ATI cards, on the other hand, don’t show the fog effect in the Combat Mission (i.e. can’t show foggy weather on the battlefield), so there’s no perfect solution for that game.

Nvidia’s driver problems are really troubling – first Creative stops supporting Live cards, now Nvidia’s rock-solid driver tradition is in tatters. Meanwhile, ATI has largely worked out its driver problems. The hardware world is upside down.

ATI’s drivers are still plenty wonky, though. Sadly, there’s no solid current-generation video card solution right now.

That’s not my experience, although I may not test out as many games as you guys. I haven’t had any driver problems with an ATI card (9700/9800 pro) in well over a year (since the initial drivers released with the 9700 had a problem with a few new games at that time, inludiing BF1942)

I’ve actually never had drivers as solid as ATI’s have been over the past 12 months – no problems whatsoever.

I have a rig with a GeForce FX5900 Ultra and a rig with an All-in-Wonder Radeon 9800 Pro, and I’ve seen a few problems in both places.

MS Flight Sim 2004 had problems with both cards, for instance.

Detontators aren’t as solid as they used to be.

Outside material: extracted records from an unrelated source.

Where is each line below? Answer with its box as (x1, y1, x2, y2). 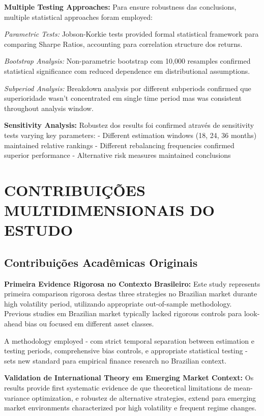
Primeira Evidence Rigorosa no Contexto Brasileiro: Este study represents (4, 278, 260, 289)
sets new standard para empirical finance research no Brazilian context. (4, 355, 227, 366)
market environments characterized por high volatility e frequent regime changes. (4, 402, 257, 413)
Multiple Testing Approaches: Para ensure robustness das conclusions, (4, 2, 237, 12)
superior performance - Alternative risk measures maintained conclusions (4, 150, 231, 160)
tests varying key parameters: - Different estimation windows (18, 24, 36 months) (4, 129, 257, 140)
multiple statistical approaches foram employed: (4, 11, 153, 22)
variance (4, 392, 30, 403)
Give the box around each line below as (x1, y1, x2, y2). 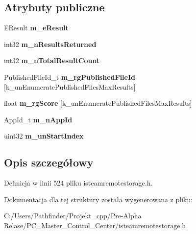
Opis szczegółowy (4, 155, 94, 170)
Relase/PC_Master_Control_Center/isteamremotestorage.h (4, 220, 186, 230)
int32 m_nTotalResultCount (4, 55, 100, 66)
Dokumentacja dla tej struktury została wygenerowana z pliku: (4, 194, 193, 204)
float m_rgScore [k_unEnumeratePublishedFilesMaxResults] (4, 98, 192, 108)
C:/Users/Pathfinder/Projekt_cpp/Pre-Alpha (4, 211, 142, 221)
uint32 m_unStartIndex (4, 131, 84, 141)
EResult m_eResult (4, 23, 69, 33)
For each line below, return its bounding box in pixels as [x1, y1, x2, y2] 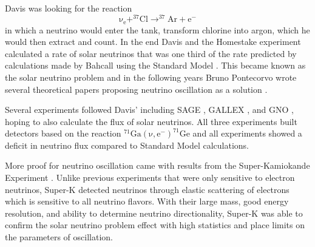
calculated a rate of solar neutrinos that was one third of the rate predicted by [5, 47, 297, 59]
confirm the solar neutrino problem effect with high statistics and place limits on [5, 218, 305, 231]
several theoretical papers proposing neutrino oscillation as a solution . [5, 83, 268, 95]
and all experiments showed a [192, 127, 302, 140]
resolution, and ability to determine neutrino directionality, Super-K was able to [5, 206, 303, 219]
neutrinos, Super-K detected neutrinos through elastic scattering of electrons [5, 183, 290, 195]
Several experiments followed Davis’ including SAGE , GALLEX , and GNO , [5, 103, 294, 116]
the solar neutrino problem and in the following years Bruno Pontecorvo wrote [5, 70, 297, 83]
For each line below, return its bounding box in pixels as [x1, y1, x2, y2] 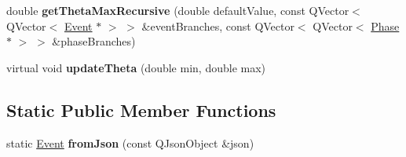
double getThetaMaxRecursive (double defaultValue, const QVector [6, 2, 349, 18]
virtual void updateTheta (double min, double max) [6, 59, 266, 75]
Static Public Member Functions [6, 97, 276, 122]
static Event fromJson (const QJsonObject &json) [6, 134, 254, 151]
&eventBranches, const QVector [141, 17, 294, 34]
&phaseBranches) [52, 33, 136, 49]
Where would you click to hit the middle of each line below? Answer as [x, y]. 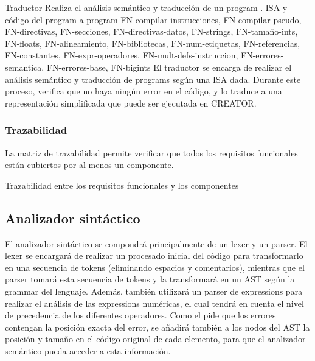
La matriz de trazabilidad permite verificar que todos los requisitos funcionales [151, 152]
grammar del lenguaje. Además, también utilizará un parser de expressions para [154, 291]
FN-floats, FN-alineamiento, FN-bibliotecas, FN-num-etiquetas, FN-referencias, [153, 43]
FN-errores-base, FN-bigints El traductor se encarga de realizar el [169, 67]
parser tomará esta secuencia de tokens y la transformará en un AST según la [150, 279]
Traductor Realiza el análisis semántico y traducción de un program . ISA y [146, 7]
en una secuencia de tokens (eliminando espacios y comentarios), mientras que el [155, 267]
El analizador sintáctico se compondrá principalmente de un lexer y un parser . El [156, 243]
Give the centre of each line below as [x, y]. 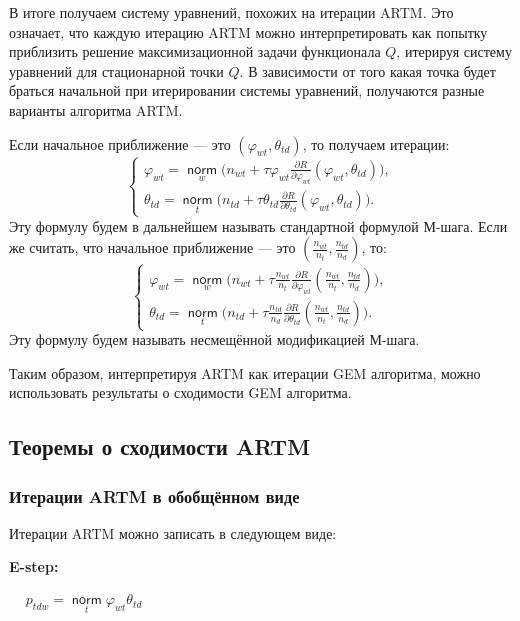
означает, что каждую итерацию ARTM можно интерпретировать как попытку [248, 31]
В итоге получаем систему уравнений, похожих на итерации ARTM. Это [231, 12]
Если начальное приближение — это [120, 143]
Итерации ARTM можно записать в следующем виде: [173, 532]
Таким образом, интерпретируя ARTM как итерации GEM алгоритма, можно [245, 372]
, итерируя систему [454, 51]
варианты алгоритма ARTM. [96, 109]
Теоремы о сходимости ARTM [160, 446]

Catalysts are much, much better than they were. But I’d say if anything they’ve about reached parity now – a mild slide on Nvidia’s part and a dramatic improvement on ATI’s.

I agree, every single issue I had with them has been fixed by the 3.4s and up. There is the 16-bit OpenGL bug still floating around (that hasn’t really effected me) but even that should be fixed by the 3.8s (current version is 3.7).

– Xaroc

Rats, no luck.

I tried Denny’s Driver Cleaner and I even rolled back to 30.82. But UFO Aftermath won’t work with anything but the last two iterations, and the last two iterations won’t work with some of the latest games. Must be something screwy deep in my system, because I can’t imagine 45.23 is inherently incomptaible with AoM and C&C.

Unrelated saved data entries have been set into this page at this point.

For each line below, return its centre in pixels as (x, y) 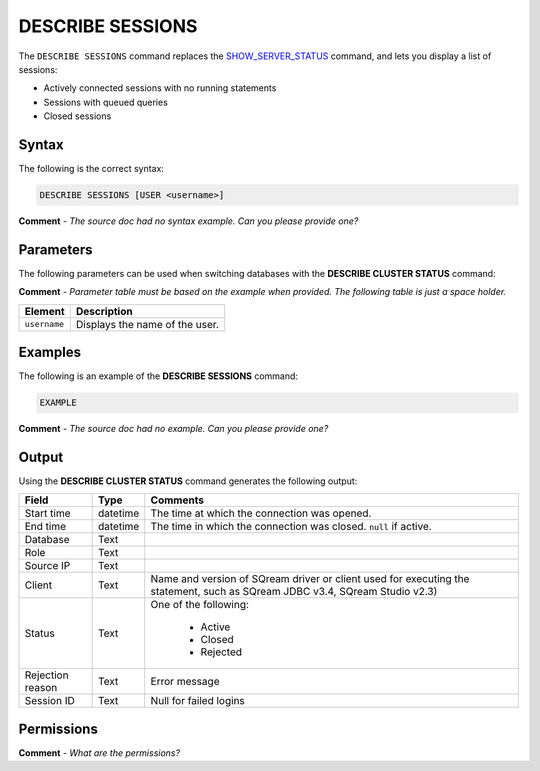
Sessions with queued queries (106, 102)
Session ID (49, 701)
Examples (50, 352)
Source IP (47, 566)
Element (44, 311)
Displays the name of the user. (147, 324)
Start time (47, 513)
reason (41, 688)
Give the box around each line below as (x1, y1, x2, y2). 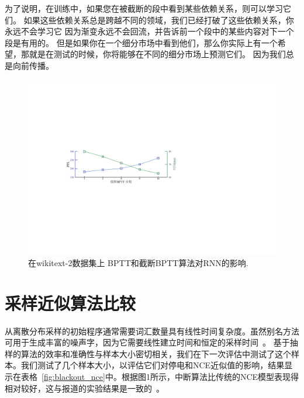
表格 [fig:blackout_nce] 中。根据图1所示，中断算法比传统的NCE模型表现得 (20, 371, 299, 383)
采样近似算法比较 (5, 291, 136, 315)
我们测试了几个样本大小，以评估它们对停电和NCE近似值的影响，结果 (20, 359, 285, 371)
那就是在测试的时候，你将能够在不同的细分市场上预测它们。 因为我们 (20, 48, 286, 60)
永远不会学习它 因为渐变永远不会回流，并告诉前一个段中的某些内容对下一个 (5, 25, 294, 37)
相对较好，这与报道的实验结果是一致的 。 (5, 382, 164, 394)
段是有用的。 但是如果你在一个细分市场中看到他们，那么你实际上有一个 (5, 36, 278, 48)
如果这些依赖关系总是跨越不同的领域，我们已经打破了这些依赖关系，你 (23, 13, 294, 26)
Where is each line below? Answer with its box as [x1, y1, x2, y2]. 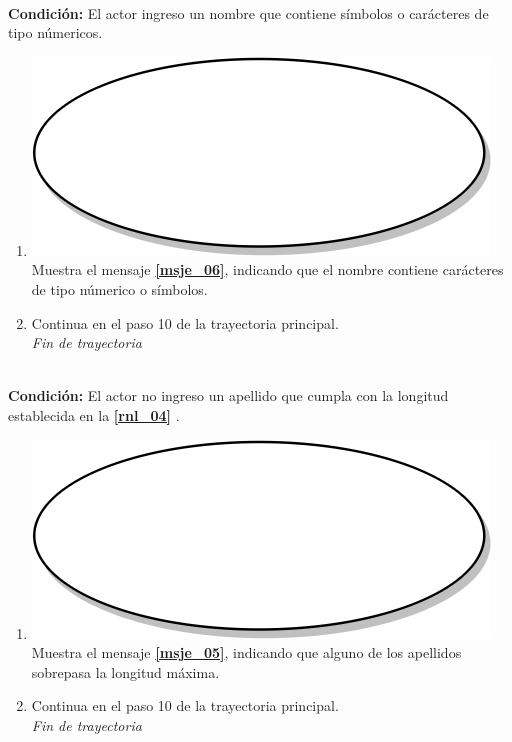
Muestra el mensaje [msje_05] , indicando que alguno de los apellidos [31, 642, 462, 663]
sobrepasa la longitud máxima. [31, 661, 220, 682]
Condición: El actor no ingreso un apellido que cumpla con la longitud [8, 385, 449, 406]
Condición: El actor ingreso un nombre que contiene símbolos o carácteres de [8, 2, 489, 23]
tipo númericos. [8, 22, 103, 43]
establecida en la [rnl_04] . [8, 404, 180, 425]
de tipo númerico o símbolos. [31, 278, 208, 299]
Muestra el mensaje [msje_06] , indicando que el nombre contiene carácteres [31, 259, 504, 280]
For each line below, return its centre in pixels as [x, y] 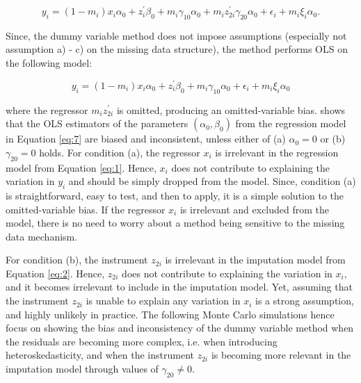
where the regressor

Sigh. Guess it’s time for a Windows reinstall/sacrifice of half a damn day.

 -Tom

New audio drivers?

Maybe use this as an opportunity to upgrade to Windows XP. I have a similar system to yours and am using the latest 45.23 drivers. All my games work fine - even C&C Generals (which can be damned flaky at the best of times).

FWIW though I still have to reinstall XP every six months or so. I don’t care what anyone says I still find XP to be as flaky as Windows 98 was.

I’m actually in the process in prepping my machine for a wipe and reinstall. (Backing up data, downloading the latest hardware drivers so I can burn them on a CD, etc.)

It’s been about 7 months since I last did this. There’s nothing wrong with my system, and performance is still the same. But it’s just some weird need for me to do it. I suppose it’s kinda like I’ve been conditioned.

Part of the reason is that I’m just kind paranoid about making sure there’s nothing “hidden” lurking in my system. I suppose the security nightmare Valve is having right now, discovering tons of spyware on their systems, is probably part of the reason.

But I also do tend to think there’s a lot of junk on it as well, and that it’s good to force myself to actually examine the contents of all the folders and just keep the stuff I need.

Yeah, they write DirectX calls according to Microsoft standards and expect video cards to support DirectX properly. What idiots.

I think the old advice to always keep your video drivers up to date no longer stands, these days it’s more the case of finding a set that works for you and sticking with them. It if ain’t broke don’t upgrade it.

I think most everyone else programming 3d engines realizes that sometimes, the documents don’t work and you have to do these things called “workarounds”, especially if you’re a small company that can’t lean on ATI and Nvidia to fix their drivers.

I care one whit about whether or not their code lines up to the specs. CM1 never worked well on my Voodoo5, so I didn’t buy CM2.

I’m a programmer. If the documentation isn’t right, and the customer asks me why so-and-so doesn’t work, the answer isn’t “I wrote to the documentation. Go away.”

I think BTS has their priorities screwed up. They are well within their rights to keep developing Mac versions and making sure their games don’t work on gamers that play more games than Combat Mission. I’m just not going to buy any of their games, and I’m going to bitch about it on a message board, and that’s my right.

Because it says so in the Constitution!